Газетные сенсации не знали предела. Одни газеты врали, другие подвирали. Брусилов, разумеется, каждый день принимал командование над Красной армией и провозглашал монархию или созывал Учредилку, в зависимости от того, к какому противоболыпевист- скому лагерю принадлежала эмигрантская газета. Буденный не преминул изменить Советской власти. Дон, Кубань и Терек во мгновение ока охватило пламя грандиозного восстания. Ген. Козловский приглашал Врангеля и его армию поспешить в Кронштадт.
Лагерный сброд ожил. В действительности кронштадтского мятежа не приходилось сомневаться. Заодно начинали верить и всей той ахинее, которую преподносили газетные борзописцы и информаторы. Толпы народа осаждали те места, где наклеивались газеты и информационные сводки штаба главнокомандующего.
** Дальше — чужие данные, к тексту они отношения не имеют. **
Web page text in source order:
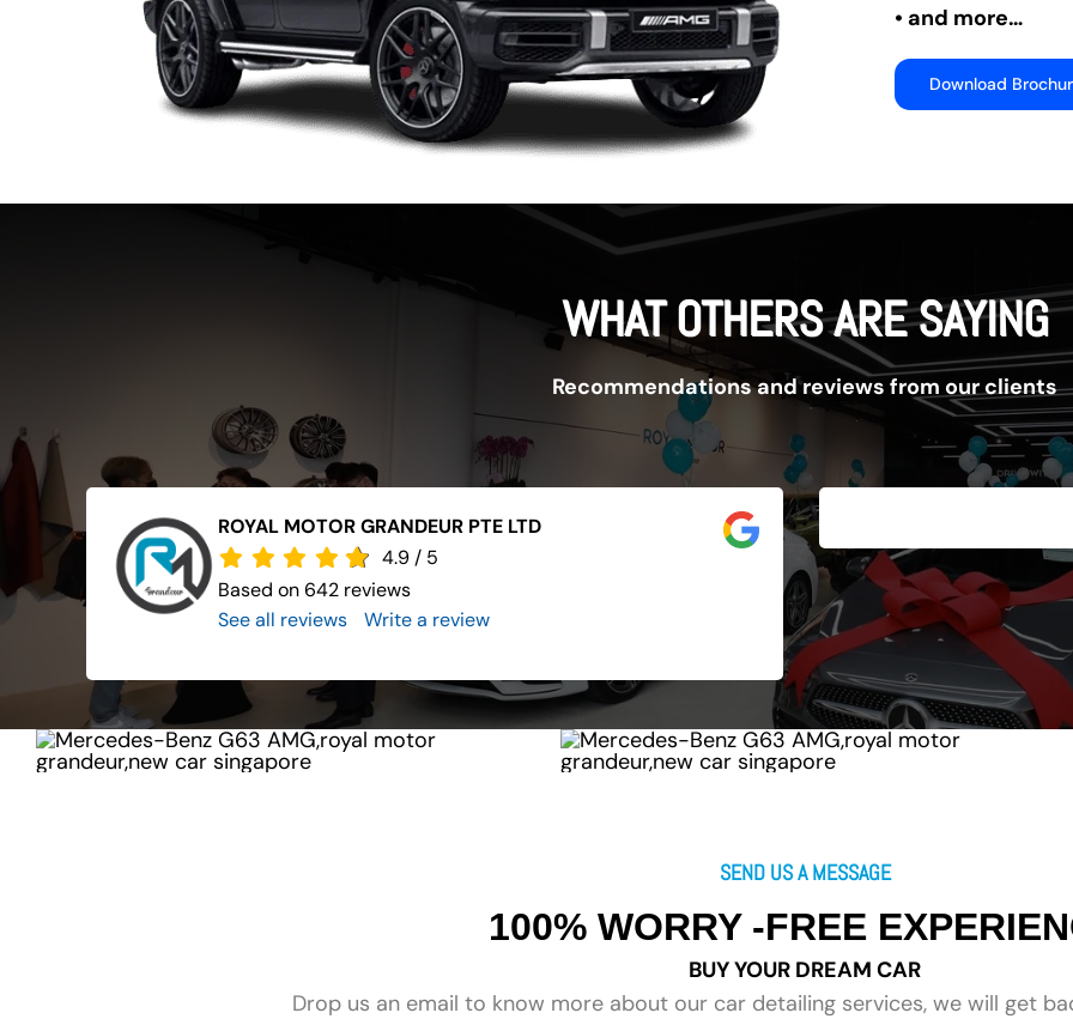
• and more…
Download
WHAT OTHERS ARE SAYING
Recommendations and reviews from our clients
ROYAL MOTOR GRANDEUR PTE LTD
4.9/ 5
Based on 642 reviews
See all reviews
Write a review
SEND US A MESSAGE
100% WORRY -FREE
BUY YOUR DREAM CAR
Drop us an email to know more about our car detailing services, we will get

Прибытие почтового поезда из Константинополя составляло важнейший момент дня. Четырехмесячное гниение в хлевах и сараях заслонило в казачьем сознании ужасы бегства из Таврии и даже мучительного переезда в Турцию.
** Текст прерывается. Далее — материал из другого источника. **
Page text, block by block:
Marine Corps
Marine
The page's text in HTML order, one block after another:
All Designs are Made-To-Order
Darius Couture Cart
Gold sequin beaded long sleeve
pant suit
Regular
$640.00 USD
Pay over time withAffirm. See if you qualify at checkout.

Что угодно, только бы скорей из лагерей. Хоть гирше, да инше. Хоть смерть, но в поле, а не в хлевах.
О какой-нибудь идейной стороне этого порыва говорить нечего. Самые тупые казаки сознавали, что новая гражданская война была бы бесцельной и бессмысленной, но все-таки она лучше того убийственного положения, в которое теперь попали врангелевские войска. В этот период смертной тоски лагерную массу авторитетные люди легко могли подтолкнуть на что угодно, на новую бойню или на массовое возвращение домой под власть Советов.
Кронштадтский мятеж окрылил Врангеля. Он послал приветствие ген. Козловскому. Но в Кронштадте отнеслись отрицательно к предложенной им помощи, зная, что нет более гиблого дела, как борьба против большевиков под фирмою Врангеля.
Вождь не смутился.
Перед кронштадтским мятежом он находился в таком возбужденном состоянии, которое было близко к сумасшествию. Нота ген. Пелле и перемена курса французской политики так повлияли на него, что бедный честолюбец, уединившись на «Лукулле», то плакал над своей неудачей, то смеялся над недальновидностью своих опекунов, то впадал в полное уныние, то строил самые призрачные планы, утром был готов сжечь все свои корабли, вечером предавался радужным иллюзиям. В кронштадтских событиях он увидел перст божий. Он не только хотел уверить своих подчиненных в том, что настал смертный час Советской власти, но и сам теперь искренно, экзальтированно верил в то, что божественное провидение не покинуло его в день скорби и что близок час его нового возвеличения.